* _Required work_
Verbatim copy, images removed: write out the entries below.

** Opening Source information block **

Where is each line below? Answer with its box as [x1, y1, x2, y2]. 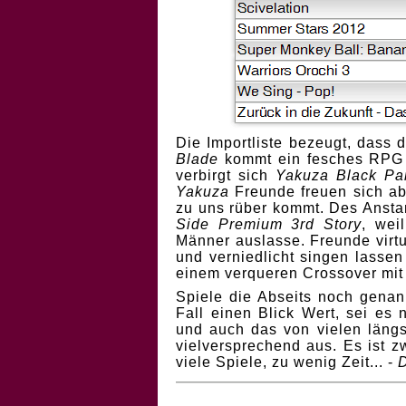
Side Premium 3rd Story [176, 217, 362, 232]
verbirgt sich [176, 168, 275, 183]
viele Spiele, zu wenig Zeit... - [176, 354, 398, 370]
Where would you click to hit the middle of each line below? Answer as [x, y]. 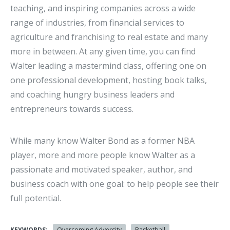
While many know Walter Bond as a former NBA [102, 141]
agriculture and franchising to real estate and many [109, 37]
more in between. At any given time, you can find [103, 52]
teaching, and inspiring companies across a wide [103, 8]
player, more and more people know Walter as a [103, 155]
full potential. [36, 198]
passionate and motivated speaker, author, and [101, 170]
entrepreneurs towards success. [72, 109]
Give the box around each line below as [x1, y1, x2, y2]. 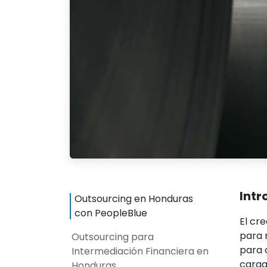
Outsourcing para [72, 229, 154, 244]
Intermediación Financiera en [72, 244, 209, 258]
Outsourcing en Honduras [74, 191, 193, 206]
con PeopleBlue [74, 206, 147, 220]
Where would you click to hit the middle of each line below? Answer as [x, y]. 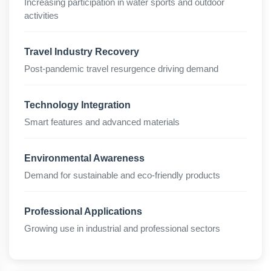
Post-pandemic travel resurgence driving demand [121, 69]
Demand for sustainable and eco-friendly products [122, 175]
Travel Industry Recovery [82, 52]
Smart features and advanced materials [102, 122]
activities [41, 15]
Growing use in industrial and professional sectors [122, 228]
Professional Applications [83, 211]
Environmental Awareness [84, 158]
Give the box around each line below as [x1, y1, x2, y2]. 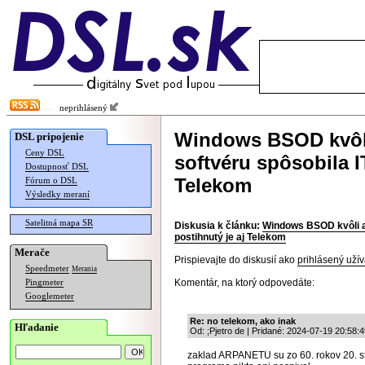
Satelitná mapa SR [25, 218, 93, 227]
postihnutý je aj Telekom [174, 231, 286, 243]
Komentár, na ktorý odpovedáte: [174, 277, 314, 288]
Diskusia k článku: [174, 220, 260, 231]
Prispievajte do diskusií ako [174, 254, 297, 266]
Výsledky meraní [25, 190, 90, 199]
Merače [15, 246, 50, 258]
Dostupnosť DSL [25, 162, 89, 171]
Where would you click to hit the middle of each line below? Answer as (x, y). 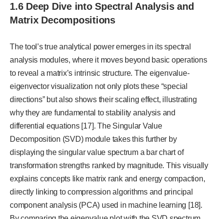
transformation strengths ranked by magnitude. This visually (109, 166)
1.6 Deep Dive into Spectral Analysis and (102, 7)
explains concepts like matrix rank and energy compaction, (108, 179)
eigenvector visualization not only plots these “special (99, 87)
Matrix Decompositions (63, 20)
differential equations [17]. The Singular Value (86, 126)
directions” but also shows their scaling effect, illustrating (103, 100)
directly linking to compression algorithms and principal (101, 192)
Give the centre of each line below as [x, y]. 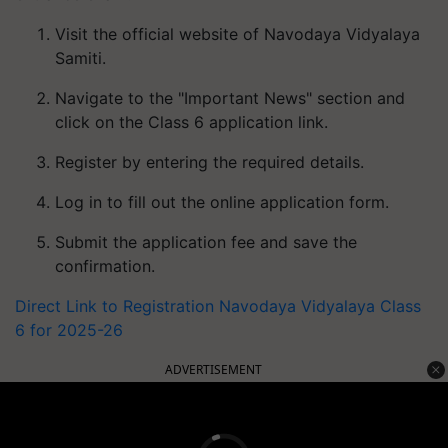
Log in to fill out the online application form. [222, 201]
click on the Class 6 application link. [191, 121]
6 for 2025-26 [69, 329]
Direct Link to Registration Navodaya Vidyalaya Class [218, 305]
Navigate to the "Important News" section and [230, 97]
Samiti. [80, 57]
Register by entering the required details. [209, 161]
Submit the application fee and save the [206, 241]
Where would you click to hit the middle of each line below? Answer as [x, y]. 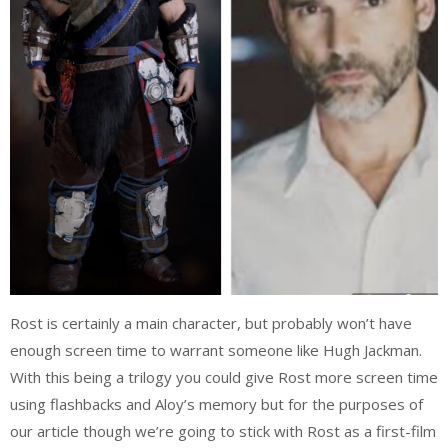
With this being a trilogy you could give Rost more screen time [224, 376]
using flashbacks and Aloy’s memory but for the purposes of [216, 403]
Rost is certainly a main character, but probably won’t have [211, 322]
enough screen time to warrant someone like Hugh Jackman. [216, 349]
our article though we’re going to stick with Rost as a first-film [223, 430]
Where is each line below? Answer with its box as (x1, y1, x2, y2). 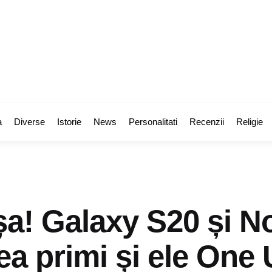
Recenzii (189, 117, 224, 127)
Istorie (57, 117, 81, 127)
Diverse (14, 117, 45, 127)
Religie (236, 117, 263, 127)
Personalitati (129, 117, 177, 127)
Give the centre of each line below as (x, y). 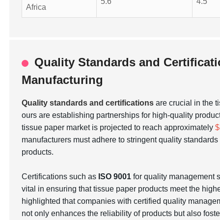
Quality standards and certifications (88, 103)
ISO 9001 (115, 177)
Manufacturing (63, 80)
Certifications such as (60, 177)
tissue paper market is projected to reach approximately (119, 127)
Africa (36, 7)
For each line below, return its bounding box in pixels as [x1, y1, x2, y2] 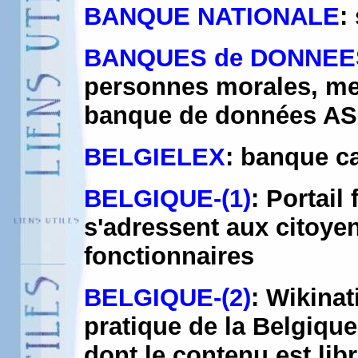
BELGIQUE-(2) [84, 284, 251, 312]
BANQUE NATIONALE [84, 2, 340, 30]
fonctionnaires [84, 242, 254, 270]
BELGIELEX [84, 143, 225, 171]
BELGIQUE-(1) [84, 185, 251, 213]
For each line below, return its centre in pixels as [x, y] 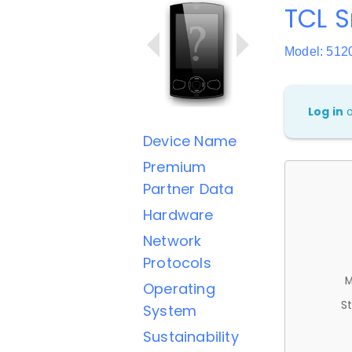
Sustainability [191, 337]
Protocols [177, 263]
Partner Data [189, 189]
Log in [326, 112]
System [170, 311]
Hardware [178, 215]
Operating [179, 289]
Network [172, 241]
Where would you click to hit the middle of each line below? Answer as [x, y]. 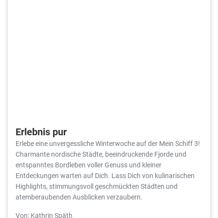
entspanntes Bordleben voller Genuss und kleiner [89, 165]
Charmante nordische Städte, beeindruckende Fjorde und [101, 154]
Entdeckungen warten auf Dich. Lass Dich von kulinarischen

** Closing Source information block **

* _Task solution_
Where is each line below? Answer with its box as [x1, y1, x2, y2]. 
Side Premium 3rd Story [176, 217, 362, 232]
verbirgt sich [176, 168, 275, 183]
viele Spiele, zu wenig Zeit... - [176, 354, 398, 370]
Where would you click to hit the middle of each line below? Answer as [x, y]. 
While many know Walter Bond as a former NBA [102, 141]
agriculture and franchising to real estate and many [109, 37]
more in between. At any given time, you can find [103, 52]
teaching, and inspiring companies across a wide [103, 8]
player, more and more people know Walter as a [103, 155]
full potential. [36, 198]
passionate and motivated speaker, author, and [101, 170]
entrepreneurs towards success. [72, 109]
Give the box around each line below as [x1, y1, x2, y2]. 
Outsourcing para [72, 229, 154, 244]
Intermediación Financiera en [72, 244, 209, 258]
Outsourcing en Honduras [74, 191, 193, 206]
con PeopleBlue [74, 206, 147, 220]
Where would you click to hit the middle of each line below? Answer as [x, y]. 
Post-pandemic travel resurgence driving demand [121, 69]
Demand for sustainable and eco-friendly products [122, 175]
Travel Industry Recovery [82, 52]
Smart features and advanced materials [102, 122]
activities [41, 15]
Growing use in industrial and professional sectors [122, 228]
Professional Applications [83, 211]
Environmental Awareness [84, 158]
Give the box around each line below as [x1, y1, x2, y2]. 
Satelitná mapa SR [25, 218, 93, 227]
postihnutý je aj Telekom [174, 231, 286, 243]
Komentár, na ktorý odpovedáte: [174, 277, 314, 288]
Diskusia k článku: [174, 220, 260, 231]
Prispievajte do diskusií ako [174, 254, 297, 266]
Výsledky meraní [25, 190, 90, 199]
Merače [15, 246, 50, 258]
Dostupnosť DSL [25, 162, 89, 171]
Where would you click to hit the middle of each line below? Answer as (x, y). 
transformation strengths ranked by magnitude. This visually (109, 166)
1.6 Deep Dive into Spectral Analysis and (102, 7)
explains concepts like matrix rank and energy compaction, (108, 179)
eigenvector visualization not only plots these “special (99, 87)
Matrix Decompositions (63, 20)
differential equations [17]. The Singular Value (86, 126)
directions” but also shows their scaling effect, illustrating (103, 100)
directly linking to compression algorithms and principal (101, 192)
Give the centre of each line below as [x, y]. 
Log in to fill out the online application form. [222, 201]
click on the Class 6 application link. [191, 121]
6 for 2025-26 [69, 329]
Direct Link to Registration Navodaya Vidyalaya Class [218, 305]
Navigate to the "Important News" section and [230, 97]
Samiti. [80, 57]
Register by entering the required details. [209, 161]
Submit the application fee and save the [206, 241]
Where would you click to hit the middle of each line below? Answer as [x, y]. 
With this being a trilogy you could give Rost more screen time [224, 376]
using flashbacks and Aloy’s memory but for the purposes of [216, 403]
Rost is certainly a main character, but probably won’t have [211, 322]
enough screen time to warrant someone like Hugh Jackman. [216, 349]
our article though we’re going to stick with Rost as a first-film [223, 430]
Where is each line below? Answer with its box as (x1, y1, x2, y2). 
Recenzii (189, 117, 224, 127)
Istorie (57, 117, 81, 127)
Diverse (14, 117, 45, 127)
Religie (236, 117, 263, 127)
Personalitati (129, 117, 177, 127)
Give the centre of each line below as (x, y). 
Quality standards and certifications (88, 103)
ISO 9001 (115, 177)
Manufacturing (63, 80)
Certifications such as (60, 177)
tissue paper market is projected to reach approximately (119, 127)
Africa (36, 7)
For each line below, return its bounding box in pixels as [x1, y1, x2, y2] 
BELGIQUE-(2) [84, 284, 251, 312]
BANQUE NATIONALE [84, 2, 340, 30]
fonctionnaires [84, 242, 254, 270]
BELGIELEX [84, 143, 225, 171]
BELGIQUE-(1) [84, 185, 251, 213]
For each line below, return its centre in pixels as [x, y] 
Sustainability [191, 337]
Protocols [177, 263]
Partner Data [189, 189]
Log in [326, 112]
System [170, 311]
Hardware [178, 215]
Operating [179, 289]
Network [172, 241]
Where would you click to hit the middle of each line below? Answer as [x, y]. 
entspanntes Bordleben voller Genuss und kleiner [89, 165]
Charmante nordische Städte, beeindruckende Fjorde und [101, 154]
Entdeckungen warten auf Dich. Lass Dich von kulinarischen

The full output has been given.